– Я когда-нибудь расскажу, – проговорил Яр, стараясь, чтобы голос звучал искренне. – Если не всё, то… самое важное. Дай мне время, ладно? Я… может быть, подумаю, как… Определюсь, что делать дальше.
– Долго определяться будешь? Лет до сорока успеешь?
Яр болезненным усилием воли прогнал вспыхнувшее раздражение. Её трудно винить. Она не знает того, что известно ему; ей не понять…
А если бы знала – поняла бы?
– Постараюсь уложиться до осени, – он натянуто улыбнулся. Приблизился, бережно коснулся девичьей щеки.

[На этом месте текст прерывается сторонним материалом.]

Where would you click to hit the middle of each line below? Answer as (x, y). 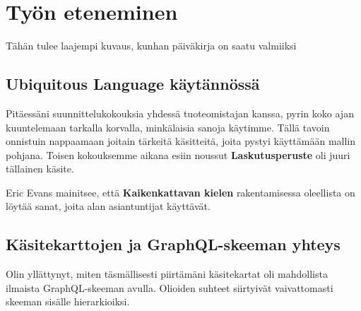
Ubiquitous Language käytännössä (133, 84)
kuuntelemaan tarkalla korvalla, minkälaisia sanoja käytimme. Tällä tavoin (168, 127)
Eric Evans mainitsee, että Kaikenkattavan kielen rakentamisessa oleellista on (180, 192)
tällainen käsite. (40, 169)
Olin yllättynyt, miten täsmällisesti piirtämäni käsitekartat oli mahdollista (167, 274)
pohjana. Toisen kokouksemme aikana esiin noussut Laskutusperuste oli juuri (178, 154)
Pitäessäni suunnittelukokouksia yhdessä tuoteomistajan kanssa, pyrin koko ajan (180, 113)
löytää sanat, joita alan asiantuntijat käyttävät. (108, 206)
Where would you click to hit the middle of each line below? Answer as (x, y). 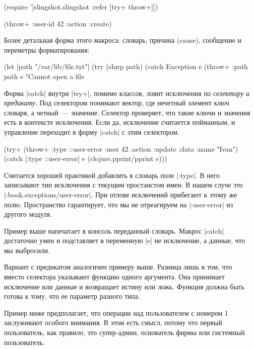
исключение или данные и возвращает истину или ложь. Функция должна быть (124, 286)
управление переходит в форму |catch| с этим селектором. (92, 131)
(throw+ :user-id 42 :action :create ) (58, 23)
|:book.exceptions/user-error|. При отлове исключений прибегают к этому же (121, 194)
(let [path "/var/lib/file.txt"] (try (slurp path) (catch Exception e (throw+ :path (126, 66)
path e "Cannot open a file (44, 76)
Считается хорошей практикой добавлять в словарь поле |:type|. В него (112, 175)
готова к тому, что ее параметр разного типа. (72, 296)
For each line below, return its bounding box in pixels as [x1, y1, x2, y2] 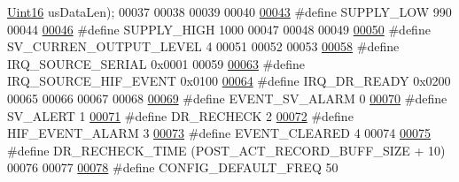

Катя не стала отстраняться. – Я всё устрою. Ладно?
– Можешь хотя бы сказать, что ты там собрался устраивать? – девушка устало прикрыла глаза и потянулась к его ладони, будто ищущий ласки зверёк. Она не против прямо сейчас прекратить скандалить, но на деле ничего не решено. И не может быть решено. – Я, знаешь… хочу представлять, что меня ждёт.
Разлука. Такая же неизбежная, как дожди по весне. Рано или поздно ему придётся вновь уйти через границу – если не из собственного желания, то по зову долга. А ей даже нельзя будет знать, что на самом деле случилось.
Яру впервые пришло в голову, что связавшая их хрупкая нить не так дорога ему, как казалось до этой ночи.
XXXV. Обыденное безумие
Стопку истрёпанных бумаг венчала сложенная на середине газета. Толстосум Оленин, хозяин нескольких колдовских цехов и сети аптек в столице и близлежащих регионах, грозно взирал с фотографии на угрюмых безопасников, словно вопрошая взглядом: доколе? Статья, со всех сторон обтекавшая благородный лик, обрушивала хлёсткую критику на Управу, на Магсовет и на действующий закон. Оленин развешивал собак торжественно и педантично, не обходя вниманием ни рядовых исполнителей, ни начальников, ни депутатов. И ещё он требовал. Пересмотреть статьи о секретности. Ввести чётко определённое понятие самозащиты. Освободить граждан от неусыпного контроля… Полностью осознавая бессмысленность своего поступка, Верховский перевернул газету наглой рожей вниз.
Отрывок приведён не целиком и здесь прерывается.